Hablemos ahora de las "gloriosas herraduras" que los caballos "estamparon" por todas partes, como dice con tanta gracia Don José Santos Chocano. Pues han de saber vuestras mercedes que la codicia y la miseria se juntaban, y no había hierro para hacer herraduras y calzar decentemente a las bestias, porque a los señores conquistadores sólo les interesaba el oro. El mismo Castellanos cuenta (Elegías, Canto IX), a propósito de la batalla librada el 20 de enero de 1540 entre las fuerzas ibéricas del capitán Martín Galeano y los valientes guanes comandados por el cacique Charalá, que la caballería llegó muy retardada al combate, y a casco pelado, pues las bestias habían perdido sus zapatos:

    que, por falta de hierro, las herraban
    con herraduras hechas de oro bajo…

Cualquier burro con dos cuartas de frente sabe que el oro es demasiado blando para hacer herraduras. Pero era lo único que había disponible en aquel tiempo de miserias.

Continuemos con Don José Santos Chocano:

    Un caballo fue el primero
    en los tórridos manglares
    cuando el grupo de Balboa caminaba
    despertando las dormidas soledades,
    que, de pronto, dio el aviso
    del Pacífico Oceano, porque ráfagas de aire
    al olfato le trajeron
    las salinas humedades…

¡No es cierto! El caballo de Balboa ya no daba más del agotamiento. Pero una yegua joven, que iba cargando unas espadas y unas lanzas, dio un relincho que nos asustó a todos y las orejas se le pusieron grandes como hojas de plátano. Tenía los ojazos desorbitados y la crin erizada, y cuando miramos en la dirección en que ella apuntaba con el belfo húmedo, vimos desde la altura en que nos encontrábamos, a través del follaje tupido, la más grande cantidad de agua azul que ojos algunos hayan visto en este planeta y quedamos lelos y estupefactos como lengua mortal decir no pudo. Fue ella y solamente ella, la yegua Rosita, la descubridora del Océano Pacífico. Y aprovecho aquí para contar, de paso, que con esa yegua encantadora tuve yo un entrevero delicioso, una noche mágica de 1514. Lo recuerdo muy bien porque esa noche, sin luz de luna en las hojas, los árboles habían crecido, y un horizonte de perros ladraba muy lejos del río. Como vuestras mercedes podrán imaginar,

aquella noche corrí
el mejor de los caminos,
montado en potra de nácar
sin bridas y sin estribos.
No quiero decir, por burro,
lo que en la oreja me dijo:
mi discreción de jumento
me hace ser muy comedido.
Me porté como quien soy:
como burro vizcaíno.
La regalé una montura
grande, de estilo morisco,
y no quise enamorarme
porque teniendo rocino,
me dijo que era potrilla
cuando la llevaba al río.

Muchas décadas más tarde mi buen amigo Federico, poeta andaluz, se inspiró en esta aventura mía para inmortalizar sus yuntamientos con una casada infiel. Cosas veredes, Sancho.

Pero hay todavía más, si cabe.
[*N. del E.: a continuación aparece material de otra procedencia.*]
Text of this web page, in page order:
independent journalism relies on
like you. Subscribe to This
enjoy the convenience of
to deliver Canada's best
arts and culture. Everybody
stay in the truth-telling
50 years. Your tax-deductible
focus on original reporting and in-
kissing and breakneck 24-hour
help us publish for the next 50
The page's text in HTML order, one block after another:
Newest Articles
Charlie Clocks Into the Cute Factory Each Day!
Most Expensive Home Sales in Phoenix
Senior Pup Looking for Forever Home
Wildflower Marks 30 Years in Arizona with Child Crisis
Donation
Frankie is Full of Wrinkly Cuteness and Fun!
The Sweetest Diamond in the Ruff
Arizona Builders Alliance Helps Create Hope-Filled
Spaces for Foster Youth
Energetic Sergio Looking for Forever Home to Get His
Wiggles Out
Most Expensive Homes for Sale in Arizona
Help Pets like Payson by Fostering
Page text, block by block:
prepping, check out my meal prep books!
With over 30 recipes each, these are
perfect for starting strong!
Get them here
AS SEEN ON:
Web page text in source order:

Dice el poeta Santos Chocano:

    …y el caballo de Quesada, que en la cumbre
    se detuvo, viendo al fondo de los valles
    el fuetazo de un torrente
    como el gesto de una cólera salvaje,
    saludó con relincho
    la sabana interminable,
    y bajó con fácil trote
    los peldaños de los Andes,
    cual por unas milenarias escaleras
    que crujían bajo el golpe de sus cascos musicales…

Nada de eso, señores. Lo que pasó fue que el caballo de Quesada se asustó tanto al ver el Salto del Tequendama, que cayó sentado de culo encima de lo que otros caballos y burros habíamos producido después del desayuno, y resbalando, resbalando,

    sacudió con sus relinchos la sabana interminable,
    y rodó con mil rebotes
    por los cerros de los Andes,
    cual por unas milenarias escaleras
    que crujían bajo el peso de sus nalgas imperiales.
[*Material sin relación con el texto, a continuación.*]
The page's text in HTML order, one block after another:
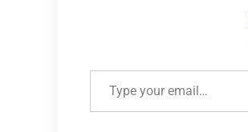
Type your email…
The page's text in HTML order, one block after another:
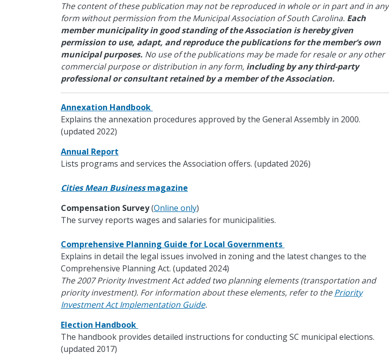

No paró del resbalón hasta llegar a Honda, donde el Adelantado Don Gonzalo Jiménez de Quesada, enfermo de pesadumbre y de lepra, se bajó del caballo en ruinas y esperó pacientemente la muerte, que le llegó cuando tenía apenas ochenta años de edad. Suerte tuvo, porque casi todos los demás conquistadores murieron de mala muerte, traicionados, apuñalados, ahorcados, descuartizados, envenenados, macheteados por sus propios compañeros, como es costumbre entre conquistadores. Pero esa es otra historia, que otro día les contaré. Y basta por hoy, porque los burros viejos no somos bichos de rebuzno largo.